Clean code (no violations) gets +0.1 bonus.

Skip penalty: Generating without any exploration incurs -0.1 penalty.

Repair scoring

If generation fails lint/build validation, the observation enters repair and exposes structured errors. Up to three repair attempts are allowed:

Condition	Effect
First generation succeeds	Full eligible generation reward; episode ends
Repair succeeds	Base generation reward * 0.6, plus small bonuses for fixing prior error codes and changing code
Repair fails	Base generation reward * 0.25, plus a small bonus if prior error codes are fixed; episode ends
Code repeated unchanged	Additional penalty

Repair reward components are:

Component	Range	Description
`repair_success`	0/1	Whether the repaired artifact executes successfully
`fixed_prior_errors`	0/1	Whether previous error codes are gone
`changed_code`	0/1	Whether the repair changed the submitted code

Search Sources (`sources.py`)

All search calls are async (httpx + wikipediaapi.AsyncWikipedia). Content is retrieved at section/chunk level and ranked using BM25 to surface the most relevant parts.

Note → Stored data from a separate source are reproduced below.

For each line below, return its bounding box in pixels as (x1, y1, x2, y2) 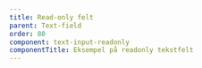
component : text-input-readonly (9, 37, 130, 47)
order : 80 (9, 29, 46, 38)
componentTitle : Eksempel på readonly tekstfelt (9, 46, 194, 55)
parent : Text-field (9, 21, 82, 30)
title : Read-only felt (9, 12, 94, 22)
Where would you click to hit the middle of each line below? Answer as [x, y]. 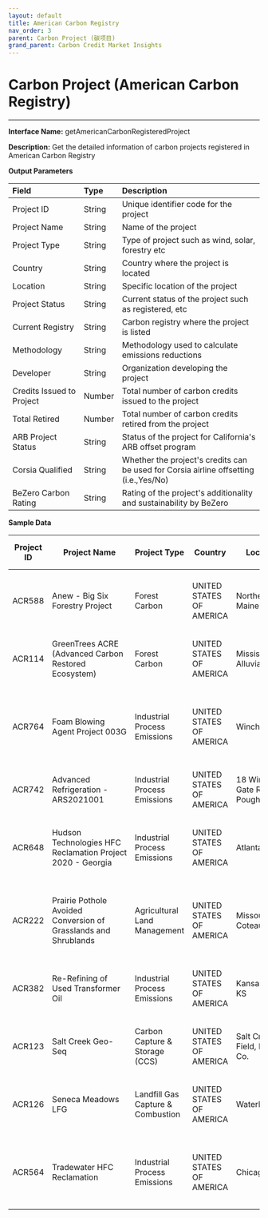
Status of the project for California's [189, 437]
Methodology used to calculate [180, 345]
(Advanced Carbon [87, 654]
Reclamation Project [89, 853]
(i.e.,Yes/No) [145, 480]
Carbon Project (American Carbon [124, 85]
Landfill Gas [157, 1094]
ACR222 [28, 921]
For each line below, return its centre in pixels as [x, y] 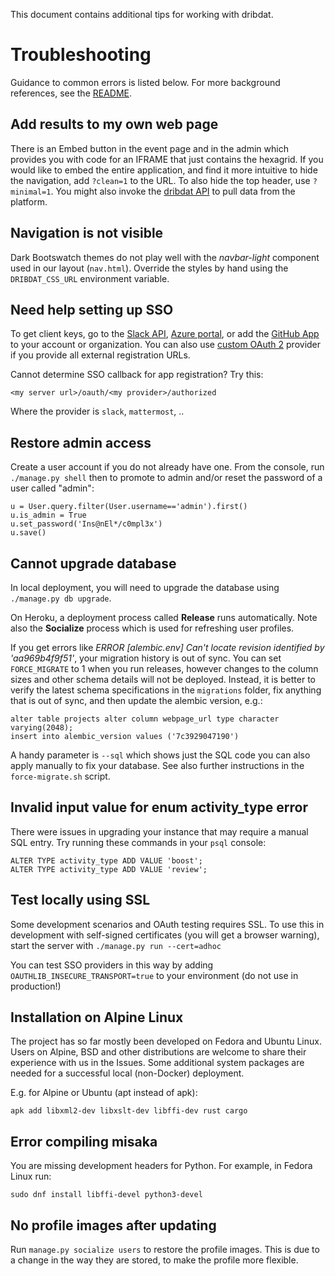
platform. [29, 201]
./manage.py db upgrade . [61, 598]
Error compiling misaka [84, 1141]
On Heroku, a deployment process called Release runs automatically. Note [164, 617]
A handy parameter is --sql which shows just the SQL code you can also [160, 755]
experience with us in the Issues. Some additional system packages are [157, 1063]
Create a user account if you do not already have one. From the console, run [167, 467]
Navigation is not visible [87, 233]
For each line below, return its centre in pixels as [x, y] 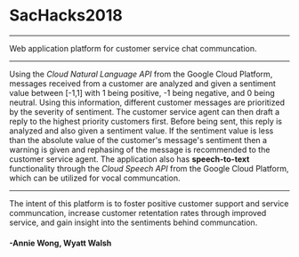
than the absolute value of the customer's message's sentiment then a [138, 140]
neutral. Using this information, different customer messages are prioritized [147, 102]
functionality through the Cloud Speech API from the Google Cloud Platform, [149, 168]
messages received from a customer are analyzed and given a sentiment [142, 83]
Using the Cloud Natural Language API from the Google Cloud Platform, [141, 74]
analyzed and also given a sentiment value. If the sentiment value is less [141, 131]
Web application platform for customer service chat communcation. [133, 48]
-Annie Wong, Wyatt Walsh [61, 243]
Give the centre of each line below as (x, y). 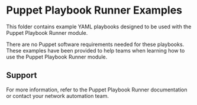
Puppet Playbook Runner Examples (94, 10)
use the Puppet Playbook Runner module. (57, 57)
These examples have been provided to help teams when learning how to (96, 50)
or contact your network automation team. (58, 96)
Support (22, 75)
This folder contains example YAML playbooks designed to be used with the (99, 27)
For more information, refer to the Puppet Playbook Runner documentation (97, 90)
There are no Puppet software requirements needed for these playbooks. (95, 44)
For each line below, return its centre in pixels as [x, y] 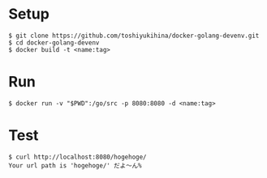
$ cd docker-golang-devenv [54, 42]
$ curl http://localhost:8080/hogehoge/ [78, 157]
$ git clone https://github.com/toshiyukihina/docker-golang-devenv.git [134, 36]
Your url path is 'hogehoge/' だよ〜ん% [75, 165]
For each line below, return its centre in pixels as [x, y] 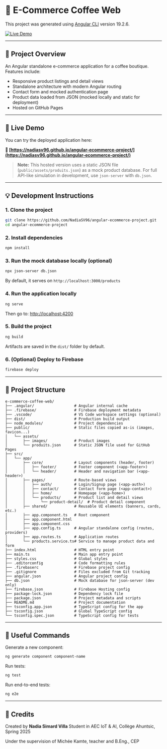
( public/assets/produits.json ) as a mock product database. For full [87, 170]
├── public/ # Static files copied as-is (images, [80, 427]
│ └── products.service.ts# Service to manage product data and [80, 541]
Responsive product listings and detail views [58, 81]
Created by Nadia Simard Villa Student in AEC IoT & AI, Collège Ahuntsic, [80, 726]
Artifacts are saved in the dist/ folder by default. [55, 346]
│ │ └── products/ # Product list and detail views [74, 497]
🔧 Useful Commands [38, 635]
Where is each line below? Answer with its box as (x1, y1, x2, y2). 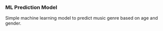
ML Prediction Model (5, 4, 57, 11)
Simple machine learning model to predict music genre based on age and (5, 15, 158, 21)
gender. (5, 20, 22, 26)
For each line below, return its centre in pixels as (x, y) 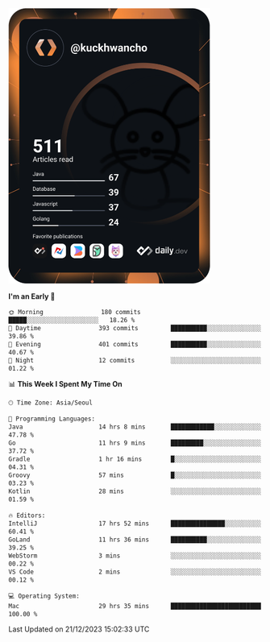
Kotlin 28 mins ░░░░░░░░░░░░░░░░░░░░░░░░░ (135, 491)
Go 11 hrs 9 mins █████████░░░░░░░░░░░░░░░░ (135, 443)
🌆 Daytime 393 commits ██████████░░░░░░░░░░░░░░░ (135, 328)
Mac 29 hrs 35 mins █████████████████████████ (135, 606)
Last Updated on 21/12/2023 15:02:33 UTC (79, 629)
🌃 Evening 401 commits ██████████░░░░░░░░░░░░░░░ (135, 344)
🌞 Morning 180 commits (75, 312)
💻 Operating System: (44, 596)
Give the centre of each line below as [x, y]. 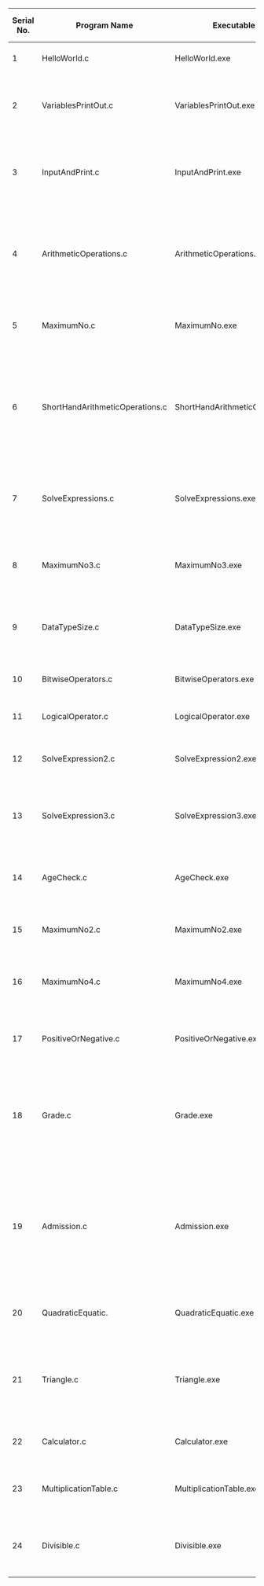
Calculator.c [64, 1441]
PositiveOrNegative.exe [218, 1039]
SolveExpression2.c [79, 759]
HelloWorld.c [66, 58]
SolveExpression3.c [79, 815]
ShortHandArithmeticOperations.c [104, 407]
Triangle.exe [198, 1380]
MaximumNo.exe [206, 325]
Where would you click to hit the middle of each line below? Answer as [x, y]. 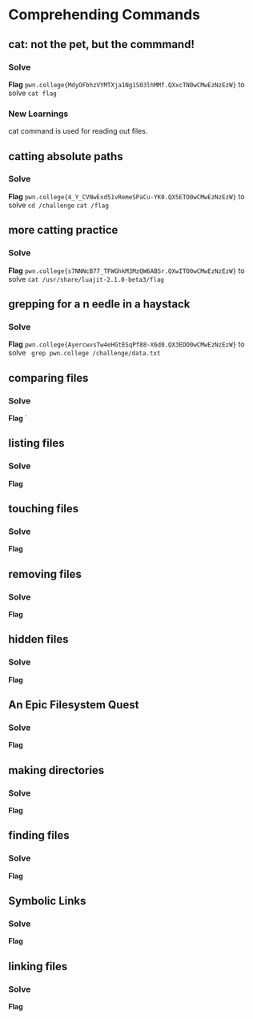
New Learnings [38, 114]
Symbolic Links [47, 901]
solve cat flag [33, 93]
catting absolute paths [66, 156]
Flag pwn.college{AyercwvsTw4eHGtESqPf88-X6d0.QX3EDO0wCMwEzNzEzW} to [127, 344]
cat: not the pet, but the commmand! [101, 44]
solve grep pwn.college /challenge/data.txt [84, 353]
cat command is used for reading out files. [78, 131]
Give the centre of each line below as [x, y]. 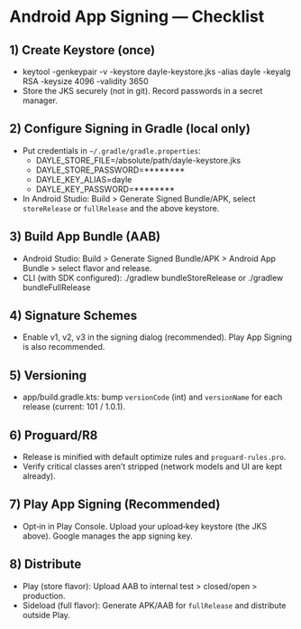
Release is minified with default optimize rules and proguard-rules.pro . [154, 457]
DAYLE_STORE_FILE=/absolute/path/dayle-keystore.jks [138, 160]
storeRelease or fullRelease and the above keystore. [121, 208]
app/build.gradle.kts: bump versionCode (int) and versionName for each [152, 397]
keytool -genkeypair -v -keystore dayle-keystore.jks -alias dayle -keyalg [156, 71]
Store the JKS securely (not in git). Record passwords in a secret [142, 91]
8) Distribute [46, 564]
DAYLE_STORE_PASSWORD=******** [110, 170]
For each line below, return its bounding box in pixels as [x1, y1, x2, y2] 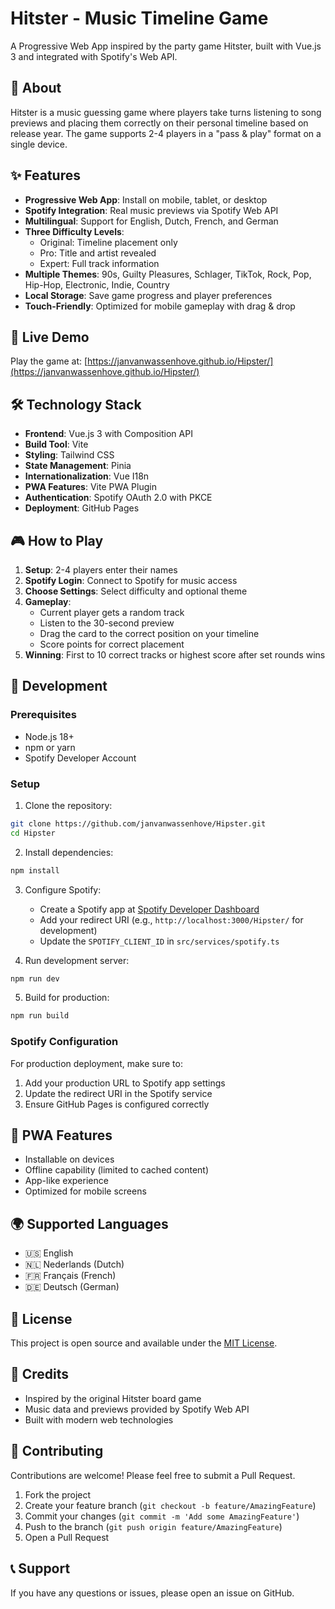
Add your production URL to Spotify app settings [24, 1077, 226, 1089]
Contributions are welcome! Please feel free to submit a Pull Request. [10, 1469, 296, 1481]
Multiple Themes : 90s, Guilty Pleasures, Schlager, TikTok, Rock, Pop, [24, 268, 312, 280]
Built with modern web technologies [24, 1413, 174, 1426]
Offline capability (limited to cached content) [24, 1164, 210, 1176]
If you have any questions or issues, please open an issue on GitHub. [10, 1587, 295, 1599]
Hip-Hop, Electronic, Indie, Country [24, 278, 170, 291]
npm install [10, 865, 60, 876]

Source	Library	Use Case	Retrieval
Wikipedia	`wikipediaapi.AsyncWikipedia`	Fundamentals	Search 3-5 pages -> section tree -> global BM25 ranking
HuggingFace Papers	httpx -> `huggingface.co/api/papers/search`	ML/AI research	Search 3-5 papers -> markdown chunks -> global BM25 ranking
arXiv	httpx -> arXiv Atom API	Math, algorithms, ML, statistics papers	Search 3-5 papers -> abstracts -> global BM25 ranking
Semantic Scholar	httpx -> Graph API	Scholarly metadata and abstracts	Search 3-5 papers -> abstracts -> global BM25 ranking
Docs	httpx + trafilatura	API/library/code details	Fetch allowlisted docs -> chunk -> global BM25 ranking
HF Hub	`huggingface_hub.HfApi`	Model cards, datasets, Spaces	Search Hub entities -> metadata/card snippets

Agents choose tools explicitly. Each tool fetches multiple candidates, chunks them, and returns the top 3-5 chunks globally. Optional small local embeddings can rerank the BM25 shortlist when EMBEDDINGS_ENABLED=1.

Sandbox (`sandbox.py`)

Validation follows a fast-to-slow pipeline. Each stage gates the next.

Check	Tool	Timeout	Purpose
`ast_parses`	Python `ast.parse`	~0ms	Catch syntax errors
`check_marimo`	`marimo check --format json --select MB`	8s	Catch structural violations
`run_marimo`	`marimo export html`	7s	Full execution test
`run_manim`	`manim render -ql`	30s	Full render test

check_marimo runs in ~100-200ms and catches MB001-MB005. If it fails, run_marimo is skipped (saves ~15s per broken submission).